In PySpark, explode and explode_outer are functions used to work with nested data structures, like arrays or maps, by “exploding” (flattening) each element of an array or key-value pair in a map into separate rows.

### **explode()**

The explode() function takes a column with array or map data and creates a new row for each element in the array (or each key-value pair in the map).
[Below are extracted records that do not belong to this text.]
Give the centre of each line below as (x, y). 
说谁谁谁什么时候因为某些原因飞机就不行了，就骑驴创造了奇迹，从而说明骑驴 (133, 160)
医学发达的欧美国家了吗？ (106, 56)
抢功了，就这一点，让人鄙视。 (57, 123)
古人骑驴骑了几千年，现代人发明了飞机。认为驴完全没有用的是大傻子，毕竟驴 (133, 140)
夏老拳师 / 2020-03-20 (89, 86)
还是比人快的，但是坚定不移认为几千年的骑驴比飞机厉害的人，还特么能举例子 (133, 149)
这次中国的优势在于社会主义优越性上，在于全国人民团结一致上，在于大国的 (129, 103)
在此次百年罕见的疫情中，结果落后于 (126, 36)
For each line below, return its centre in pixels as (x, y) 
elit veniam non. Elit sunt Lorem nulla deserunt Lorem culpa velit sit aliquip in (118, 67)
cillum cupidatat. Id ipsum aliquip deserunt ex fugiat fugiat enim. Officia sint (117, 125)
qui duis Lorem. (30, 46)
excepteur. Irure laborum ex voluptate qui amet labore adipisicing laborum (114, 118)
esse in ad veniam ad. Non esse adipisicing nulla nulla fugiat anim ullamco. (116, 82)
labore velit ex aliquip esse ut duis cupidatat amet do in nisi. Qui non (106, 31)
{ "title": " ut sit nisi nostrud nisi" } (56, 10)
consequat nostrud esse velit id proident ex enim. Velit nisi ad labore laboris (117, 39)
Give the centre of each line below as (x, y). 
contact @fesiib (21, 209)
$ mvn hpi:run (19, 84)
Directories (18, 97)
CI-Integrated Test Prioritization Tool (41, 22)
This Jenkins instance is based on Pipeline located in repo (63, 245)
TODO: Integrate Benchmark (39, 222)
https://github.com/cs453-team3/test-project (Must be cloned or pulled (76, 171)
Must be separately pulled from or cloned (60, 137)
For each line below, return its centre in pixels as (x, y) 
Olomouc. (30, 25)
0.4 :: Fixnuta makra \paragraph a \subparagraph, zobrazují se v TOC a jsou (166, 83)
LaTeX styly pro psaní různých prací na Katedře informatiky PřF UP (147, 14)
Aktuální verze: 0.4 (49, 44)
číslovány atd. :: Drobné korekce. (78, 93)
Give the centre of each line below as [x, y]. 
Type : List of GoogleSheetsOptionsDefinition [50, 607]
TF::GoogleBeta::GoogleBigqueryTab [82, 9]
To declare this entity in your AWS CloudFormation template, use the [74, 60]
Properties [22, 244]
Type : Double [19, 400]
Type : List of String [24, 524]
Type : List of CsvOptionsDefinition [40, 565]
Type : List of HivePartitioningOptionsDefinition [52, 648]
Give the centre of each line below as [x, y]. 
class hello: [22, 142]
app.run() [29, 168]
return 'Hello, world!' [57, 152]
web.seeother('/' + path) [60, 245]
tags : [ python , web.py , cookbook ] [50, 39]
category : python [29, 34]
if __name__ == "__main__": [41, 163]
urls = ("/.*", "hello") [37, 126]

If the array is empty or null, explode() will drop the row entirely.

**Key Characteristics :**
* Converts each element in an array or each entry in a map into its own row.
* Drops rows with null or empty arrays.



In [1]:
from pyspark.sql import SparkSession
from pyspark.sql.types import *
from pyspark.sql.functions import *  # Import the function
spark = SparkSession.builder.getOrCreate()
from pyspark.sql.functions import regexp_replace, col
from google.colab import drive


In [4]:
# Sample DataFrame with arrays
data = [
      ("Alice", ["Math", "Science"]),
      ("Bob", ["History"]),
      ("Cathy", []), # Empty array
      ("David", None) # Null array
      ]

df = spark.createDataFrame(data, ['Name', 'Subject'])

df.show()


+-----+---------------+
| Name|        Subject|
+-----+---------------+
|Alice|[Math, Science]|
|  Bob|      [History]|
|Cathy|             []|
|David|           NULL|
+-----+---------------+



In [5]:
# Use explode to flatten the array

exploded_df = df.select(df['Name'], explode(df['Subject']).alias('subject'))

#show the result
exploded_df.show()

'''
Explanation:
explode() expands the Subjects array into individual rows.
Rows with empty ([]) or null arrays (None) are removed, which is why Cathy and David do not appear in the output
'''

+-----+-------+
| Name|subject|
+-----+-------+
|Alice|   Math|
|Alice|Science|
|  Bob|History|
+-----+-------+



## explode_outer()
The explode_outer() function works similarly to explode(), but it keeps rows with null or empty arrays.


**Key Characteristics :**
* Converts each element in an array or each entry in a map into its own row.
* Retains rows with null or empty arrays, using null values in the exploded column.

In [6]:
explode_outer_df = df.select(df['Name'], explode_outer(df['Subject']).alias('subject'))
explode_outer_df.show()

+-----+-------+
| Name|subject|
+-----+-------+
|Alice|   Math|
|Alice|Science|
|  Bob|History|
|Cathy|   NULL|
|David|   NULL|
+-----+-------+